Professionals who combined strong technical skills with ITIL certification were particularly attractive to employers running large IT operations. The ability to manage technology at both the technical and process levels was a combination that commanded premium compensation in service delivery, operations management, and IT leadership roles. ITIL Foundation certification was accessible to a wide range of professionals, while the higher-level certifications attracted more experienced practitioners looking to move into management.
Red Hat’s performance-based certification program was already well established as one of the most respected in enterprise Linux by 2013. The Red Hat Certified Engineer credential was consistently cited in salary surveys as one of the higher-paying certifications in the systems administration category. Red Hat’s approach of testing practical skills in live environments rather than relying on multiple-choice questions gave its credentials a reputation for validating genuine competence.
Enterprise Linux skills were in demand in 2013 across a range of sectors including financial services, telecommunications, government, and research computing. Organizations running mission-critical workloads on Red Hat Enterprise Linux needed administrators who could manage those systems confidently, and certified professionals were well positioned to meet that demand. The premium on Red Hat skills reflected both the technical depth required and the critical nature of the systems being managed.
Looking back at the certification landscape of 2013 from a longer perspective, several important patterns become clear. The credentials that commanded the highest compensation were almost universally those that validated skills in areas where demand was growing faster than the supply of qualified professionals. Cloud computing, security, virtualization, networking, and data management were all experiencing this dynamic simultaneously, which created an unusually rich environment for professionals who had invested in the right areas.

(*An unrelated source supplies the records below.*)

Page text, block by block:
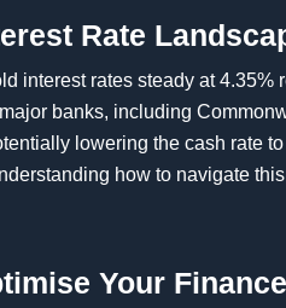
Rate
interest rates steady at
banks, including
lowering the cash rate
how to navigate
Your
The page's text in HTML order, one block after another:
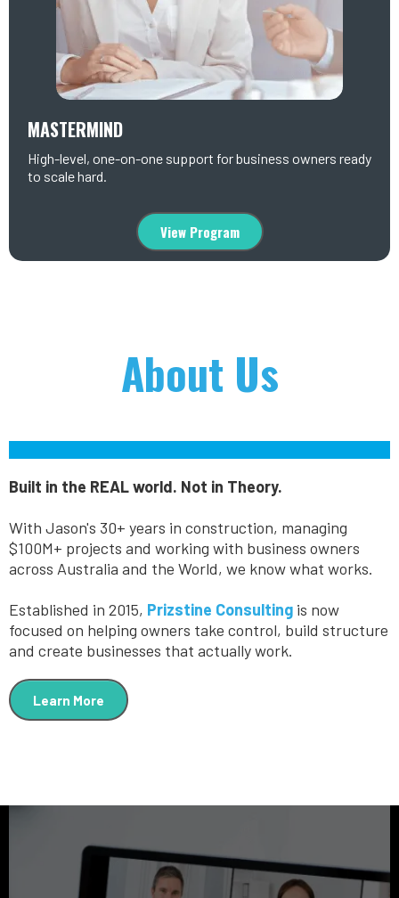
MASTERMIND
High-level, one-on-one support for business owners ready
to scale hard.
View Program
About Us
Built in the REAL world. Not in Theory.
With Jason's 30+ years in construction, managing
$100M+ projects and working with business owners
across Australia and the World, we know what works.
Established in 2015, Prizstine Consulting is now
focused on helping owners take control, build structure
and create businesses that actually work.
Learn More

The year also demonstrated that certification value is rarely about the credential alone. The professionals who saw the greatest financial returns from their certifications in 2013 were those who combined formal credentials with real-world experience and the ability to apply their knowledge in complex, high-stakes environments. Employers were not simply paying for certificates — they were paying for the demonstrated capability that those certificates were meant to represent.
Another pattern that 2013 reinforced was the importance of timing. The professionals who earned AWS certifications in that early period, for example, were entering a market before demand had fully materialized. They were positioned ahead of the curve in a way that created both employment options and compensation leverage that later entrants to the same credential would not enjoy to the same degree. Recognizing where technology adoption is headed and certifying ahead of peak demand has consistently proven to be one of the most effective career strategies in the IT industry.
The certifications reviewed here varied enormously in their technical focus, their difficulty, and their intended audience, but they shared a common characteristic — they were all markers of expertise in areas that organizations genuinely needed help with. That alignment between credential content and market demand is ultimately what makes any certification valuable, and 2013 provided an unusually clear illustration of that principle at work across multiple technology domains simultaneously.